FMI pide al BCCR avanzar a una política monetaria neutral en los próximos meses
La misión del Fondo Monetario Internacional (FMI) que concluyó su visita al país este viernes recomendó al Banco Central de Costa Rica (BCCR) permitir que el tipo de cambio del dólar se mueva con flexibilidad y en respuesta a las condiciones de mercado.
Así lo indicó el jefe de la misión, Ding Ding, en una declaración que leyó en una conferencia de prensa con el ministro de Hacienda, Nogui Acosta, y el presidente del BCCR, Róger Madrigal.
Manifestó que la entidad monetaria "ha demostrado un historial de éxito en la formulación de políticas prospectivas con base en los datos".
No obstante, aseguró: "El BCCR, que comenzó a relajar su política monetaria de forma adecuada en cuanto se redujeron las presiones inflacionarias, debería continuar con su prudente retorno a una política monetaria neutral en los próximos meses. Debe permitirse que el tipo de cambio se mueva con flexibilidad en respuesta a las condiciones del mercado y, con las reservas internacionales en niveles adecuados, la intervención del Banco Central en el mercado de divisas debería limitarse a responder a las condiciones desordenadas del mercado".
Además, Ding Ding mencionó que las autoridades siguen comprometidas con la institucionalización de la autonomía del BCCR, así como con la clarificación de su mandato y de sus procesos de toma de decisiones.

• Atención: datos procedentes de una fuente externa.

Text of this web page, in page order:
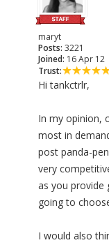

Distintos economistas han cuestionado a las autoridades del Banco Central por mantener una política monetaria restrictiva que ha provocado la abundancia de dólares en el mercado cambiario, con la consecuente caída del tipo de cambio, en perjuicio de algunos sectores de la economía, como los exportadores, el agroindustrial y el turismo.
La afirmación la hizo Ding Ding luego de anunciar que el equipo técnico del FMI recomienda hacer los últimos desembolsos por un total de $510 millones al país, tras revisar el cumplimiento de compromisos y la evolución de la economía nacional.
Los desembolsos corresponden a $270 millones del Servicio Ampliado del FMI (SAF) y $240 millones del Servicio de Resiliencia y Sostenibilidad (SRS).